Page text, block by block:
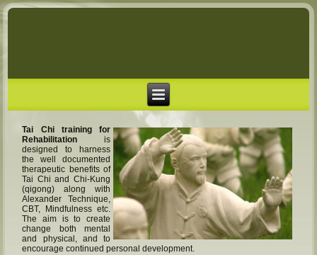
Tai Chi training for
Rehabilitation is
designed to harness
the well documented
therapeutic benefits of
Tai Chi and Chi-Kung
(qigong) along with
Alexander Technique,
CBT, Mindfulness etc.
The aim is to create
change both mental
and physical, and to
encourage continued personal development.
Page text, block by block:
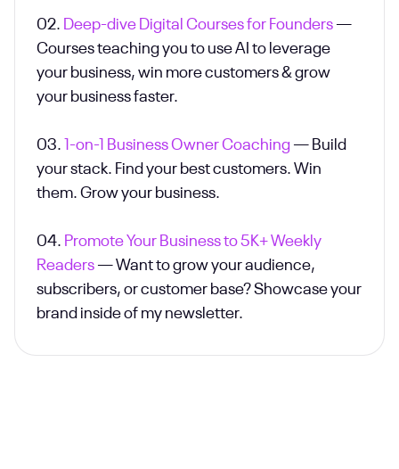
02. Deep-dive Digital Courses for Founders —
Courses teaching you to use AI to leverage
your business, win more customers & grow
your business faster.
03. 1-on-1 Business Owner Coaching — Build
your stack. Find your best customers. Win
them. Grow your business.
04. Promote Your Business to 5K+ Weekly
Readers — Want to grow your audience,
subscribers, or customer base? Showcase your
brand inside of my newsletter.
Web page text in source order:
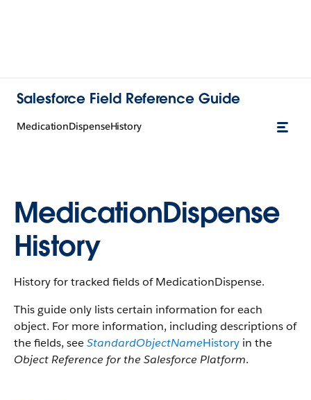
Salesforce Field Reference Guide
MedicationDispenseHistory
MedicationDispense
History
History for tracked fields of MedicationDispense.
This guide only lists certain information for each
object. For more information, including descriptions of
the fields, seeStandardObjectNameHistory in the
Object Reference for the Salesforce Platform.
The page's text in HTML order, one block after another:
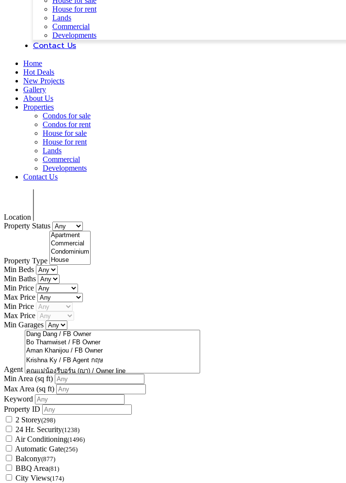
House for rent
Lands
Commercial
Developments
Contact Us
Home
Hot Deals
New Projects
Gallery
About Us
Properties
Condos for sale
Condos for rent
House for sale
House for rent
Lands
Commercial
Developments
Contact Us
Location
Property Status
Property Type
Min Beds
Min Baths
Min Price
Max Price
Min Price
Max Price
Min Garages
Agent
Min Area (sq ft)
Max Area (sq ft)
Keyword
Property ID
2 Storey(298)
24 Hr. Security(1238)
Air Conditioning(1496)
Automatic Gate(256)
Balcony(877)
BBQ Area(81)
City Views(174)
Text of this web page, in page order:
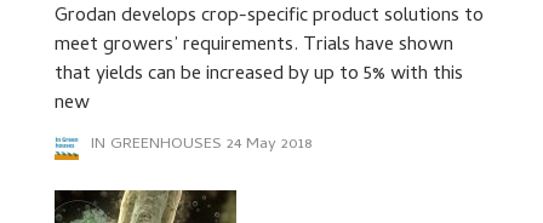
Grodan develops crop-specific product solutions to
meet growers’ requirements. Trials have shown
that yields can be increased by up to 5% with this
new
IN GREENHOUSES 24 May 2018
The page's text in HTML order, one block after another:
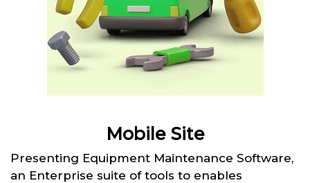
Mobile Site
Presenting Equipment Maintenance Software,
an Enterprise suite of tools to enables
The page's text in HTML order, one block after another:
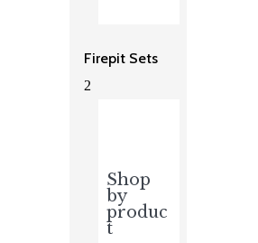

☆ ☆ ☆ ☆

- What you are asked to do
A precise repetition of every entry, free of pictures, is the expected answer.

- Response to the task
Page text, block by block:
Tai Chi training for
Rehabilitation is
designed to harness
the well documented
therapeutic benefits of
Tai Chi and Chi-Kung
(qigong) along with
Alexander Technique,
CBT, Mindfulness etc.
The aim is to create
change both mental
and physical, and to
encourage continued personal development.
Page text, block by block:
02. Deep-dive Digital Courses for Founders —
Courses teaching you to use AI to leverage
your business, win more customers & grow
your business faster.
03. 1-on-1 Business Owner Coaching — Build
your stack. Find your best customers. Win
them. Grow your business.
04. Promote Your Business to 5K+ Weekly
Readers — Want to grow your audience,
subscribers, or customer base? Showcase your
brand inside of my newsletter.
Web page text in source order:
Salesforce Field Reference Guide
MedicationDispenseHistory
MedicationDispense
History
History for tracked fields of MedicationDispense.
This guide only lists certain information for each
object. For more information, including descriptions of
the fields, seeStandardObjectNameHistory in the
Object Reference for the Salesforce Platform.
The page's text in HTML order, one block after another:
House for rent
Lands
Commercial
Developments
Contact Us
Home
Hot Deals
New Projects
Gallery
About Us
Properties
Condos for sale
Condos for rent
House for sale
House for rent
Lands
Commercial
Developments
Contact Us
Location
Property Status
Property Type
Min Beds
Min Baths
Min Price
Max Price
Min Price
Max Price
Min Garages
Agent
Min Area (sq ft)
Max Area (sq ft)
Keyword
Property ID
2 Storey(298)
24 Hr. Security(1238)
Air Conditioning(1496)
Automatic Gate(256)
Balcony(877)
BBQ Area(81)
City Views(174)
Text of this web page, in page order:
Grodan develops crop-specific product solutions to
meet growers’ requirements. Trials have shown
that yields can be increased by up to 5% with this
new
IN GREENHOUSES 24 May 2018
The page's text in HTML order, one block after another:
Mobile Site
Presenting Equipment Maintenance Software,
an Enterprise suite of tools to enables
The page's text in HTML order, one block after another:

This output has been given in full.